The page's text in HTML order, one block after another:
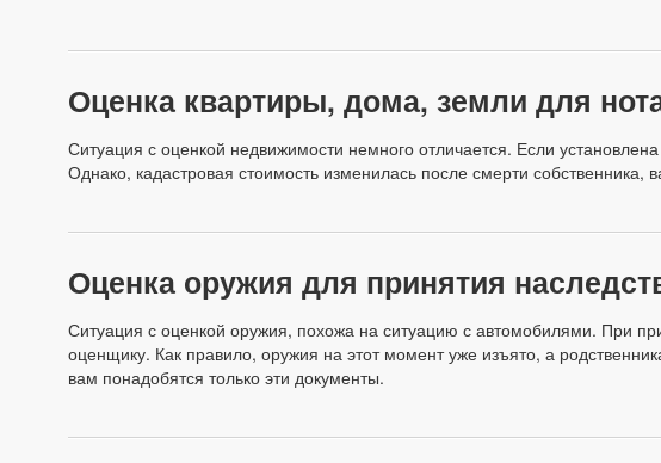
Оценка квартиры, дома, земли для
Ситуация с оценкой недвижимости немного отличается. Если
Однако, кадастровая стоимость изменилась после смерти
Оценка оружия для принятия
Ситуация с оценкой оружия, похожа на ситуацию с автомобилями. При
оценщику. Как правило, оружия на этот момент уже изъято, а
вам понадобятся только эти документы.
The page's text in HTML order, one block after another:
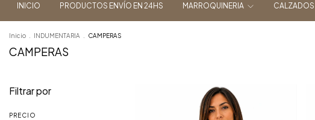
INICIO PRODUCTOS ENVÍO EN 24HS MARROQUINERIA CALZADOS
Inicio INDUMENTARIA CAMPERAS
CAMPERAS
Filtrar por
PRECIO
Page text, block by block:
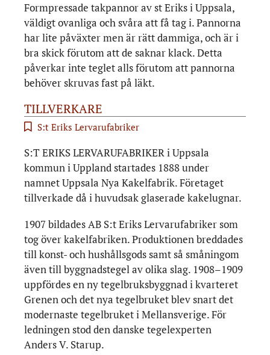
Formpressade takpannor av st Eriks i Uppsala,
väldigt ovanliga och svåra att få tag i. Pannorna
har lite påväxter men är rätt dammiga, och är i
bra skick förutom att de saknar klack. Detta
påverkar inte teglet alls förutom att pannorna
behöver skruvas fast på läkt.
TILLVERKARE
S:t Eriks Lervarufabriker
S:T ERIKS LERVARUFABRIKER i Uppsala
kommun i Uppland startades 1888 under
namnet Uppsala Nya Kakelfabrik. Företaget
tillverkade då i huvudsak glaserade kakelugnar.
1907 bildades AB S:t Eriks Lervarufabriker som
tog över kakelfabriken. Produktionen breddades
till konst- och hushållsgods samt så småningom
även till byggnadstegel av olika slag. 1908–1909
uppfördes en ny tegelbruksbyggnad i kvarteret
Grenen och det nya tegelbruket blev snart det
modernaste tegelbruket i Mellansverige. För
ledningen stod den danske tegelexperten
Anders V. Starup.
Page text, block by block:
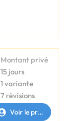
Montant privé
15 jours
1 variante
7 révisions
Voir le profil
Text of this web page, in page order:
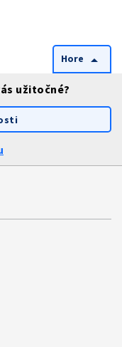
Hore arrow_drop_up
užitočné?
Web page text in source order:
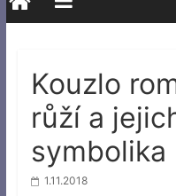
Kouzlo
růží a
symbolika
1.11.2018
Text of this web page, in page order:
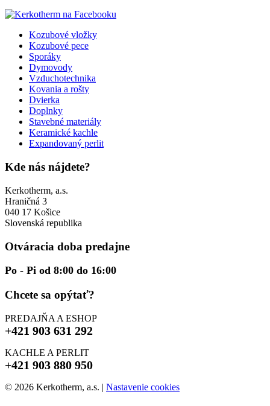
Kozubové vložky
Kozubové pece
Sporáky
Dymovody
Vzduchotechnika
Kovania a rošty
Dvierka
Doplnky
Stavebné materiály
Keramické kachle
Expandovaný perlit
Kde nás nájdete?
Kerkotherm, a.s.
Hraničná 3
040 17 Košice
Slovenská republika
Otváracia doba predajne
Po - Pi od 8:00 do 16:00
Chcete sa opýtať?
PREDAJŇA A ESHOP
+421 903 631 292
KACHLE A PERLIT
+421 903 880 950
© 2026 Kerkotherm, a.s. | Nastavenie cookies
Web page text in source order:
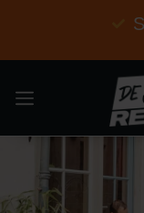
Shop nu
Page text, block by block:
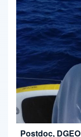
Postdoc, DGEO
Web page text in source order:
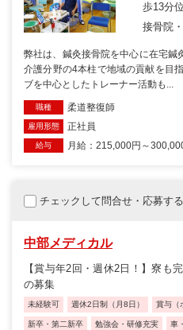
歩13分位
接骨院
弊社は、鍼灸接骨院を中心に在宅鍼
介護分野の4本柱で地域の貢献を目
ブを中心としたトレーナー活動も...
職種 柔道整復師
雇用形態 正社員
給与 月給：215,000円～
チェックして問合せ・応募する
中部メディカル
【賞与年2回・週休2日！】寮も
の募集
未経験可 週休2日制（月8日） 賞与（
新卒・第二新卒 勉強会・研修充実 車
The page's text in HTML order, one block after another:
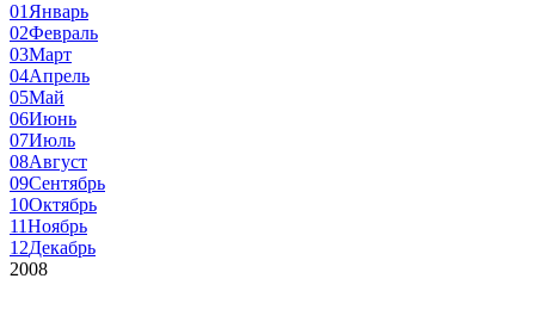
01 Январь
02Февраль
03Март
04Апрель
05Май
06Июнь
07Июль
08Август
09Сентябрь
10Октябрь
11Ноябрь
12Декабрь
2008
********
Your answer must be everything above from the line with "Chcete sa opýtať?" down to the line with "弊社は、鍼灸接骨院を中心に在宅鍼", word for word, and no pictures.

Response |
Chcete sa opýtať?
PREDAJŇA A ESHOP
+421 903 631 292
KACHLE A PERLIT
+421 903 880 950
© 2026 Kerkotherm, a.s. | Nastavenie cookies
Web page text in source order:
Shop nu
Page text, block by block:
Postdoc, DGEO
Web page text in source order:
歩13分位
接骨院
弊社は、鍼灸接骨院を中心に在宅鍼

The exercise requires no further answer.